Unit tests are useful for a number of reasons:

  • They ensure your code works, as you're writing it, without having to test it manually. As you're writing a function, you can test your assumptions about how it works, catching bugs right away.
  • They keep working code working, even as you or someone else changes it. Once a function is written and fully unit tested (ie, all of the things it should do have associated unit tests that verify they actually do that), then if you or anyone else breaks any of that functionality, you'll know right away when you run the unit test, and can easily rectify it.
  • They help you debug. Rather than having to look through large volumes of code when trying to diagnose a bug observed from manually testing your application, unit tests allow you to focus on smaller pieces of functionality, reducing the amount of complexity you need to think about.
  • They document your code in a way that stays updated as the code changes. Design documents and comments are easy to forget to update. Unit tests, on the other hand, break when they're not updated. If clearly written, they show what code actually does in a specific situation, and can prove that to you.

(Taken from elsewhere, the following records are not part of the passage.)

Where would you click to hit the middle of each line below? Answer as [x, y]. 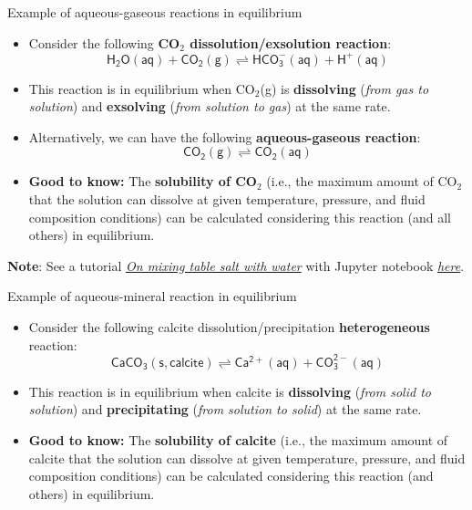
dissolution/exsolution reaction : [291, 42]
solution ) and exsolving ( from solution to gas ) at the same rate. [210, 106]
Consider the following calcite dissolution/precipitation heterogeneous [229, 327]
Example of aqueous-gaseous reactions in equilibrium [155, 12]
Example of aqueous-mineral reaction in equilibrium [152, 296]
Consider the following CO [104, 42]
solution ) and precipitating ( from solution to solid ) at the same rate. [225, 409]
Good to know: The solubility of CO [143, 181]
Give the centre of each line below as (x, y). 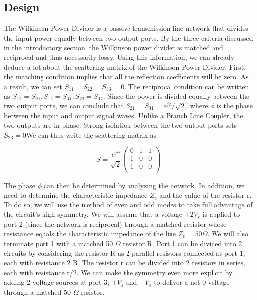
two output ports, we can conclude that (64, 105)
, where (197, 105)
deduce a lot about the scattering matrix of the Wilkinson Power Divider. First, (125, 67)
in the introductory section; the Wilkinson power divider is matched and (114, 47)
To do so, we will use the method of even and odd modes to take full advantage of (128, 204)
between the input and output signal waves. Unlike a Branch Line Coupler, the (124, 115)
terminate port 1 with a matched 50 (59, 243)
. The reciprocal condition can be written (187, 86)
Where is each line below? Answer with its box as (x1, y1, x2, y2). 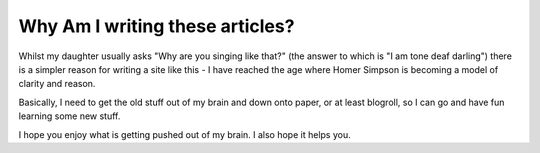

Unit tests are useful on any code that's larger than a few lines, regardless of language. I've definitely unit tested php code, even for relatively small projects, and have gotten immediate rewards from it.

Solution 3:

A unit test is a test of a small portion of the code that you write. You test it in isolation from the rest of the system in order to ensure that that portion of your code works.

It is easier to test a lot of small portions of code, ensure that they work, and then test them working together, rather than testing the system as a whole.

It is important to distinguish between unit testing and automated unit testing. You should always unit test your code. However, automating your unit tests is a whole other subject.

Solution 4:

In addition to what has already be answered, having tests cases covering your code allows you to proceed to Refactoring (improving your code design without modifying its observable behavior).

Unit test frameworks for PHP comprise PHPUnit and SimpleTest that have been compared on StackOverflow.

Solution 5:

Most of the php I've seen is almost impossible to do unit testing on.

Wikipedia has an article on unit testing if you are interested.